[[ AVAILABLE DATA open ]]

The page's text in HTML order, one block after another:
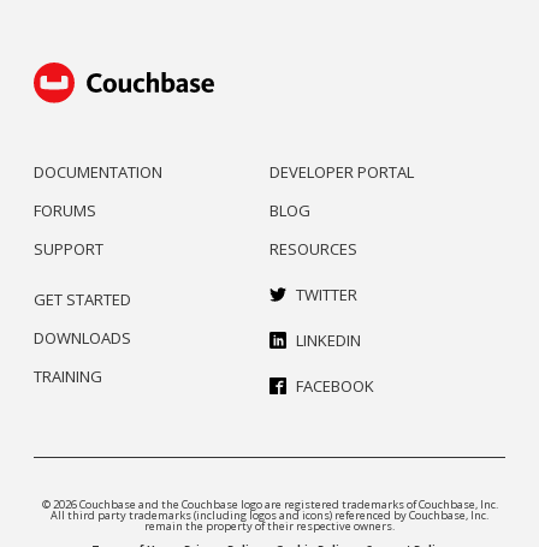
DOCUMENTATION
FORUMS
SUPPORT
DEVELOPER PORTAL
BLOG
RESOURCES
GET STARTED
DOWNLOADS
TRAINING
TWITTER
LINKEDIN
FACEBOOK
© 2026 Couchbase and the Couchbase logo are registered trademarks of Couchbase, Inc.
All third party trademarks (including logos and icons) referenced by Couchbase, Inc.
remain the property of their respective owners.
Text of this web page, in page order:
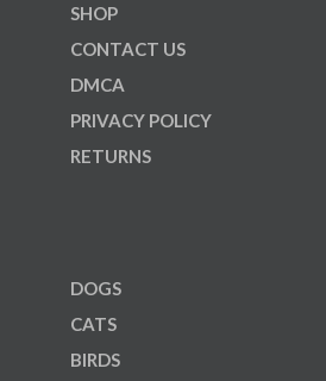
SHOP
CONTACT US
DMCA
PRIVACY POLICY
RETURNS
DOGS
CATS
BIRDS
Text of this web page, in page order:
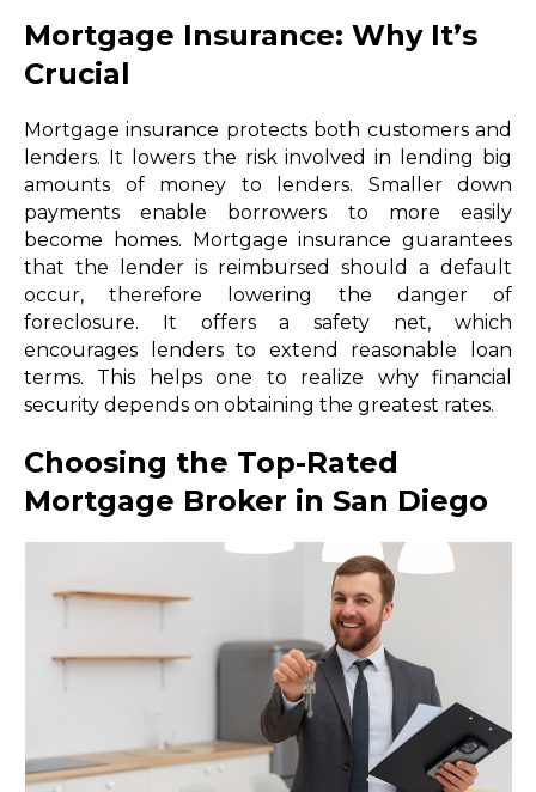
Mortgage Insurance: Why It’s
Crucial
Mortgage insurance protects both customers and
lenders. It lowers the risk involved in lending big
amounts of money to lenders. Smaller down
payments enable borrowers to more easily
become homes. Mortgage insurance guarantees
that the lender is reimbursed should a default
occur, therefore lowering the danger of
foreclosure. It offers a safety net, which
encourages lenders to extend reasonable loan
terms. This helps one to realize why financial
security depends on obtaining the greatest rates.
Choosing the Top-Rated
Mortgage Broker in San Diego
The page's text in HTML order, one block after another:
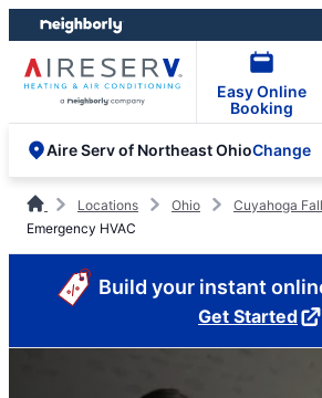
Skip
to
content
Skip
to
footer
Easy Online
Booking
Aire Serv of Northeast OhioChange
Locations Ohio
Cuyahoga
Emergency HVAC
Build your instant
Get Started
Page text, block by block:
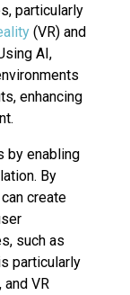
particularly
(VR) and
AI,
enhancing
by enabling
By
create
such as
particularly
VR
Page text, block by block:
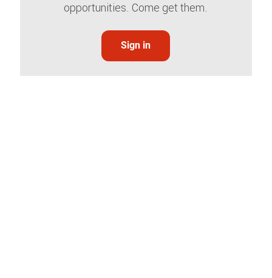
opportunities. Come get them.
Sign in
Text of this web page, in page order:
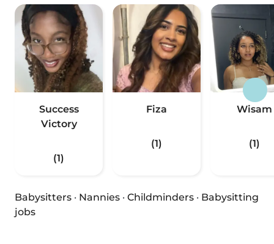
Success
Victory
(1)
Fiza
(1)
Wisam
(1)
Babysitters · Nannies · Childminders · Babysitting
jobs
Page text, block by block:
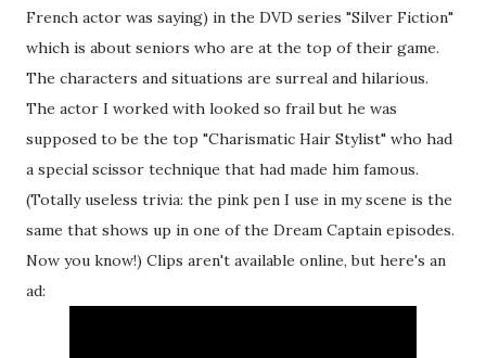
French actor was saying) in the DVD series "Silver Fiction"
which is about seniors who are at the top of their game.
The characters and situations are surreal and hilarious.
The actor I worked with looked so frail but he was
supposed to be the top "Charismatic Hair Stylist" who had
a special scissor technique that had made him famous.
(Totally useless trivia: the pink pen I use in my scene is the
same that shows up in one of the Dream Captain episodes.
Now you know!) Clips aren't available online, but here's an
ad:
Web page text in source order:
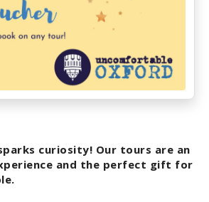
curiosity! Our tours are an
and the perfect gift for
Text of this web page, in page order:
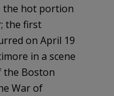
the hot portion
the first
on April 19
in a scene
the Boston
War of
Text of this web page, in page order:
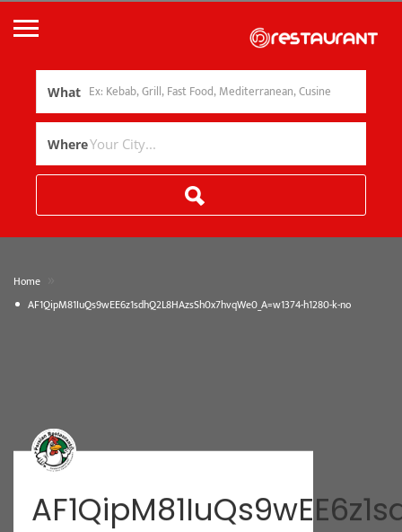
What
Where
Home
AF1QipM81IuQs9wEE6z1sdhQ2L8HAzsSh0x7hvqWe0_A=w1374-h1280-k-no
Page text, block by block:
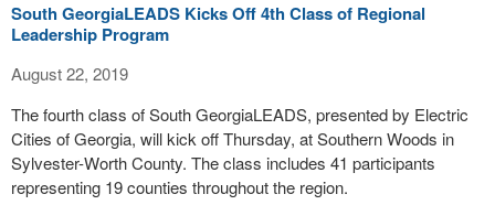
South GeorgiaLEADS Kicks Off 4th Class of Regional
Leadership Program
August 22, 2019
The fourth class of South GeorgiaLEADS, presented by Electric
Cities of Georgia, will kick off Thursday, at Southern Woods in
Sylvester-Worth County. The class includes 41 participants
representing 19 counties throughout the region.
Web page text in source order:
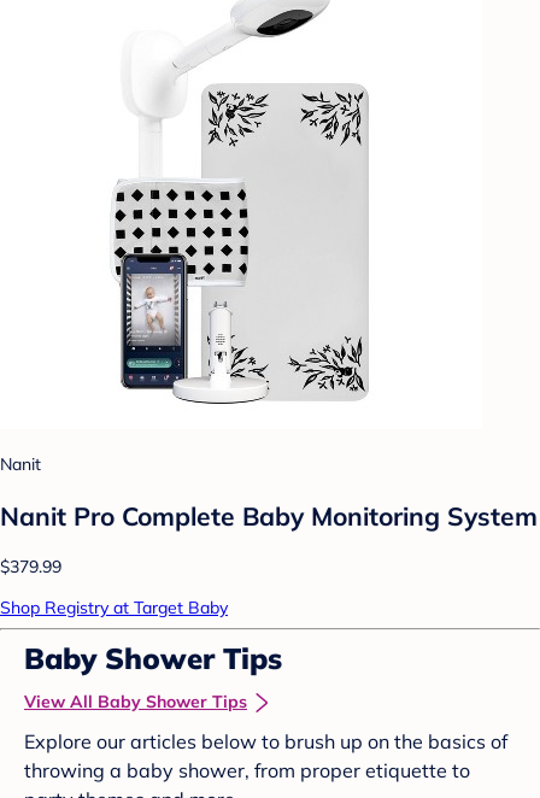
Nanit
Nanit Pro Complete Baby Monitoring System
$379.99
Shop Registry at Target Baby
Baby Shower Tips
View All Baby Shower Tips
Explore our articles below to brush up on the basics of
throwing a baby shower, from proper etiquette to
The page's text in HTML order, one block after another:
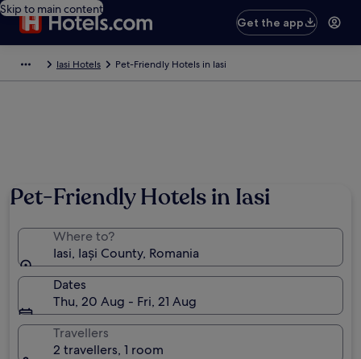
Skip to main content
Get the app
Iasi Hotels Pet-Friendly Hotels in Iasi
Pet-Friendly Hotels in Iasi
Where to?
Iasi, Iași County, Romania
Dates
Thu, 20 Aug - Fri, 21 Aug
Travellers
2 travellers, 1 room
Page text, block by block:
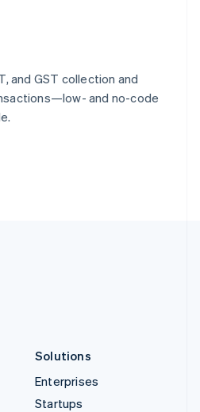
and GST collection and
and no-code
Solutions
Enterprises
Startups
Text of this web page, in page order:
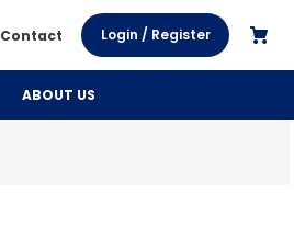
Contact Login / Register
ABOUT US
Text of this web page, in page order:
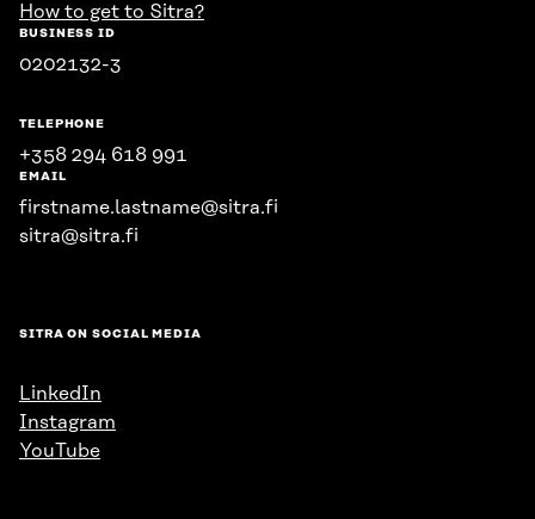
How to get to Sitra?
BUSINESS ID
0202132-3
TELEPHONE
+358 294 618 991
EMAIL
firstname.lastname@sitra.fi
sitra@sitra.fi
SITRA ON SOCIAL MEDIA
LinkedIn
Instagram
YouTube
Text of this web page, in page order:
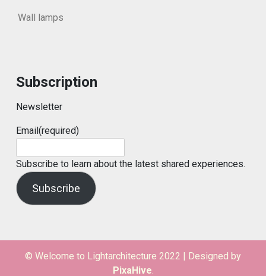
Wall lamps
Subscription
Newsletter
Email(required)
Subscribe to learn about the latest shared experiences.
Subscribe
© Welcome to Lightarchitecture 2022 | Designed by
PixaHive.
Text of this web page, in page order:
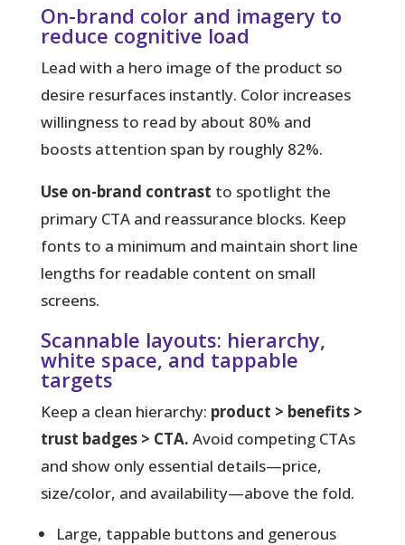
On-brand color and imagery to
reduce cognitive load
Lead with a hero image of the product so
desire resurfaces instantly. Color increases
willingness to read by about 80% and
boosts attention span by roughly 82%.
Use on-brand contrast to spotlight the
primary CTA and reassurance blocks. Keep
fonts to a minimum and maintain short line
lengths for readable content on small
screens.
Scannable layouts: hierarchy,
white space, and tappable
targets
Keep a clean hierarchy: product > benefits >
trust badges > CTA. Avoid competing CTAs
and show only essential details—price,
size/color, and availability—above the fold.
Large, tappable buttons and generous
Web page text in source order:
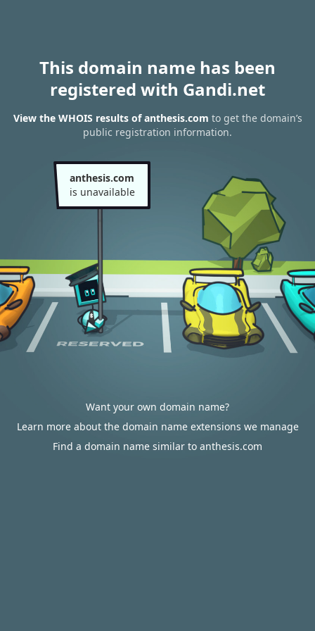
This domain name has been
registered with Gandi.net
View the WHOIS results of anthesis.com to get the domain’s
public registration information.
anthesis.com
is unavailable
Want your own domain name?
Learn more about the domain name extensions we manage
Find a domain name similar to anthesis.com
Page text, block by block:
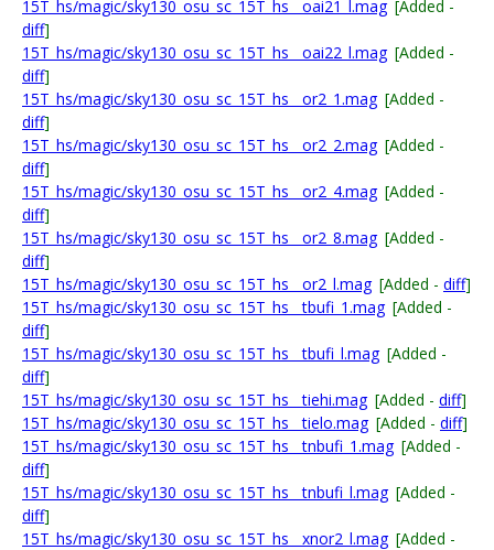
15T_hs/magic/sky130_osu_sc_15T_hs__oai21_l.mag [Added -
diff]
15T_hs/magic/sky130_osu_sc_15T_hs__oai22_l.mag [Added -
diff]
15T_hs/magic/sky130_osu_sc_15T_hs__or2_1.mag [Added -
diff]
15T_hs/magic/sky130_osu_sc_15T_hs__or2_2.mag [Added -
diff]
15T_hs/magic/sky130_osu_sc_15T_hs__or2_4.mag [Added -
diff]
15T_hs/magic/sky130_osu_sc_15T_hs__or2_8.mag [Added -
diff]
15T_hs/magic/sky130_osu_sc_15T_hs__or2_l.mag [Added - diff]
15T_hs/magic/sky130_osu_sc_15T_hs__tbufi_1.mag [Added -
diff]
15T_hs/magic/sky130_osu_sc_15T_hs__tbufi_l.mag [Added -
diff]
15T_hs/magic/sky130_osu_sc_15T_hs__tiehi.mag [Added - diff]
15T_hs/magic/sky130_osu_sc_15T_hs__tielo.mag [Added - diff]
15T_hs/magic/sky130_osu_sc_15T_hs__tnbufi_1.mag [Added -
diff]
15T_hs/magic/sky130_osu_sc_15T_hs__tnbufi_l.mag [Added -
diff]
15T_hs/magic/sky130_osu_sc_15T_hs__xnor2_l.mag [Added -
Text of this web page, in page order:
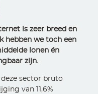
is zeer breed en
hebben we toch een
lonen én
zijn.
sector bruto
van 11,6%
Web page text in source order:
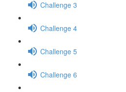
Challenge 3
Challenge 4
Challenge 5
Challenge 6
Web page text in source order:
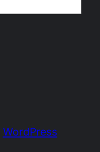
WordPress
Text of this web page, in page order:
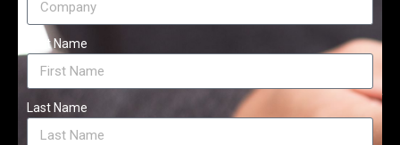
First Name
Last Name
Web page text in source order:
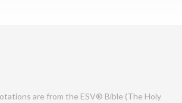
are from the ESV® Bible (The Holy
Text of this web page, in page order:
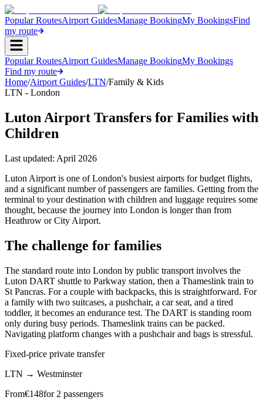
Popular RoutesAirport GuidesManage BookingMy BookingsFind
my route
Popular RoutesAirport GuidesManage BookingMy Bookings
Find my route
Home/Airport Guides/LTN/Family & Kids
LTN - London
Luton Airport Transfers for Families with
Children
Last updated: April 2026
Luton Airport is one of London's busiest airports for budget flights,
and a significant number of passengers are families. Getting from the
terminal to your destination with children and luggage requires some
thought, because the journey into London is longer than from
Heathrow or City Airport.
The challenge for families
The standard route into London by public transport involves the
Luton DART shuttle to Parkway station, then a Thameslink train to
St Pancras. For a couple with backpacks, this is straightforward. For
a family with two suitcases, a pushchair, a car seat, and a tired
toddler, it becomes an endurance test. The DART is standing room
only during busy periods. Thameslink trains can be packed.
Navigating platform changes with a pushchair and bags is stressful.
Fixed-price private transfer
LTN → Westminster
From€148for 2 passengers
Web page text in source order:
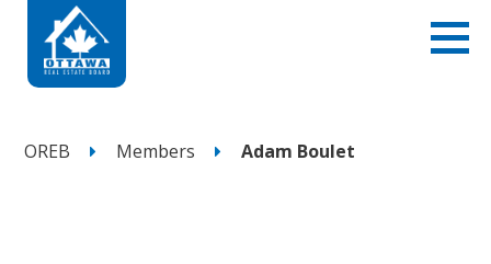
OREB Members Adam Boulet
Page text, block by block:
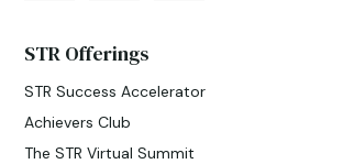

[[ AVAILABLE DATA closed ]]

# WORK REQUIRED
The copy must match each record exactly, apart from the images, which stay out.

# SOLUTION TO THE PROBLEM
The page's text in HTML order, one block after another:
DOCUMENTATION
FORUMS
SUPPORT
DEVELOPER PORTAL
BLOG
RESOURCES
GET STARTED
DOWNLOADS
TRAINING
TWITTER
LINKEDIN
FACEBOOK
© 2026 Couchbase and the Couchbase logo are registered trademarks of Couchbase, Inc.
All third party trademarks (including logos and icons) referenced by Couchbase, Inc.
remain the property of their respective owners.
Text of this web page, in page order:
SHOP
CONTACT US
DMCA
PRIVACY POLICY
RETURNS
DOGS
CATS
BIRDS
Text of this web page, in page order:
Mortgage Insurance: Why It’s
Crucial
Mortgage insurance protects both customers and
lenders. It lowers the risk involved in lending big
amounts of money to lenders. Smaller down
payments enable borrowers to more easily
become homes. Mortgage insurance guarantees
that the lender is reimbursed should a default
occur, therefore lowering the danger of
foreclosure. It offers a safety net, which
encourages lenders to extend reasonable loan
terms. This helps one to realize why financial
security depends on obtaining the greatest rates.
Choosing the Top-Rated
Mortgage Broker in San Diego
The page's text in HTML order, one block after another:
Skip
to
content
Skip
to
footer
Easy Online
Booking
Aire Serv of Northeast OhioChange
Locations Ohio
Cuyahoga
Emergency HVAC
Build your instant
Get Started
Page text, block by block:
particularly
(VR) and
AI,
enhancing
by enabling
By
create
such as
particularly
VR
Page text, block by block:
opportunities. Come get them.
Sign in
Text of this web page, in page order:
Success
Victory
(1)
Fiza
(1)
Wisam
(1)
Babysitters · Nannies · Childminders · Babysitting
jobs
Page text, block by block:
French actor was saying) in the DVD series "Silver Fiction"
which is about seniors who are at the top of their game.
The characters and situations are surreal and hilarious.
The actor I worked with looked so frail but he was
supposed to be the top "Charismatic Hair Stylist" who had
a special scissor technique that had made him famous.
(Totally useless trivia: the pink pen I use in my scene is the
same that shows up in one of the Dream Captain episodes.
Now you know!) Clips aren't available online, but here's an
ad:
Web page text in source order:
curiosity! Our tours are an
and the perfect gift for
Text of this web page, in page order:
the hot portion
the first
on April 19
in a scene
the Boston
War of
Text of this web page, in page order:
What
Where
Home
AF1QipM81IuQs9wEE6z1sdhQ2L8HAzsSh0x7hvqWe0_A=w1374-h1280-k-no
Page text, block by block:
South GeorgiaLEADS Kicks Off 4th Class of Regional
Leadership Program
August 22, 2019
The fourth class of South GeorgiaLEADS, presented by Electric
Cities of Georgia, will kick off Thursday, at Southern Woods in
Sylvester-Worth County. The class includes 41 participants
representing 19 counties throughout the region.
Web page text in source order:
Nanit
Nanit Pro Complete Baby Monitoring System
$379.99
Shop Registry at Target Baby
Baby Shower Tips
View All Baby Shower Tips
Explore our articles below to brush up on the basics of
throwing a baby shower, from proper etiquette to
The page's text in HTML order, one block after another:
Skip to main content
Get the app
Iasi Hotels Pet-Friendly Hotels in Iasi
Pet-Friendly Hotels in Iasi
Where to?
Iasi, Iași County, Romania
Dates
Thu, 20 Aug - Fri, 21 Aug
Travellers
2 travellers, 1 room
Page text, block by block:
and GST collection and
and no-code
Solutions
Enterprises
Startups
Text of this web page, in page order:
Contact Login / Register
ABOUT US
Text of this web page, in page order:
How to get to Sitra?
BUSINESS ID
0202132-3
TELEPHONE
+358 294 618 991
EMAIL
firstname.lastname@sitra.fi
sitra@sitra.fi
SITRA ON SOCIAL MEDIA
LinkedIn
Instagram
YouTube
Text of this web page, in page order:
Wall lamps
Subscription
Newsletter
Email(required)
Subscribe to learn about the latest shared experiences.
Subscribe
© Welcome to Lightarchitecture 2022 | Designed by
PixaHive.
Text of this web page, in page order:
On-brand color and imagery to
reduce cognitive load
Lead with a hero image of the product so
desire resurfaces instantly. Color increases
willingness to read by about 80% and
boosts attention span by roughly 82%.
Use on-brand contrast to spotlight the
primary CTA and reassurance blocks. Keep
fonts to a minimum and maintain short line
lengths for readable content on small
screens.
Scannable layouts: hierarchy,
white space, and tappable
targets
Keep a clean hierarchy: product > benefits >
trust badges > CTA. Avoid competing CTAs
and show only essential details—price,
size/color, and availability—above the fold.
Large, tappable buttons and generous
Web page text in source order:
This domain name has been
registered with Gandi.net
View the WHOIS results of anthesis.com to get the domain’s
public registration information.
anthesis.com
is unavailable
Want your own domain name?
Learn more about the domain name extensions we manage
Find a domain name similar to anthesis.com
Page text, block by block:
15T_hs/magic/sky130_osu_sc_15T_hs__oai21_l.mag [Added -
diff]
15T_hs/magic/sky130_osu_sc_15T_hs__oai22_l.mag [Added -
diff]
15T_hs/magic/sky130_osu_sc_15T_hs__or2_1.mag [Added -
diff]
15T_hs/magic/sky130_osu_sc_15T_hs__or2_2.mag [Added -
diff]
15T_hs/magic/sky130_osu_sc_15T_hs__or2_4.mag [Added -
diff]
15T_hs/magic/sky130_osu_sc_15T_hs__or2_8.mag [Added -
diff]
15T_hs/magic/sky130_osu_sc_15T_hs__or2_l.mag [Added - diff]
15T_hs/magic/sky130_osu_sc_15T_hs__tbufi_1.mag [Added -
diff]
15T_hs/magic/sky130_osu_sc_15T_hs__tbufi_l.mag [Added -
diff]
15T_hs/magic/sky130_osu_sc_15T_hs__tiehi.mag [Added - diff]
15T_hs/magic/sky130_osu_sc_15T_hs__tielo.mag [Added - diff]
15T_hs/magic/sky130_osu_sc_15T_hs__tnbufi_1.mag [Added -
diff]
15T_hs/magic/sky130_osu_sc_15T_hs__tnbufi_l.mag [Added -
diff]
15T_hs/magic/sky130_osu_sc_15T_hs__xnor2_l.mag [Added -
Text of this web page, in page order:
is zeer breed en
hebben we toch een
lonen én
zijn.
sector bruto
van 11,6%
Web page text in source order:
Challenge 3
Challenge 4
Challenge 5
Challenge 6
Web page text in source order:
WordPress
Text of this web page, in page order:
First Name
Last Name
Web page text in source order:
are from the ESV® Bible (The Holy
Text of this web page, in page order:
Popular RoutesAirport GuidesManage BookingMy BookingsFind
my route
Popular RoutesAirport GuidesManage BookingMy Bookings
Find my route
Home/Airport Guides/LTN/Family & Kids
LTN - London
Luton Airport Transfers for Families with
Children
Last updated: April 2026
Luton Airport is one of London's busiest airports for budget flights,
and a significant number of passengers are families. Getting from the
terminal to your destination with children and luggage requires some
thought, because the journey into London is longer than from
Heathrow or City Airport.
The challenge for families
The standard route into London by public transport involves the
Luton DART shuttle to Parkway station, then a Thameslink train to
St Pancras. For a couple with backpacks, this is straightforward. For
a family with two suitcases, a pushchair, a car seat, and a tired
toddler, it becomes an endurance test. The DART is standing room
only during busy periods. Thameslink trains can be packed.
Navigating platform changes with a pushchair and bags is stressful.
Fixed-price private transfer
LTN → Westminster
From€148for 2 passengers
Web page text in source order:
OREB Members Adam Boulet
Page text, block by block:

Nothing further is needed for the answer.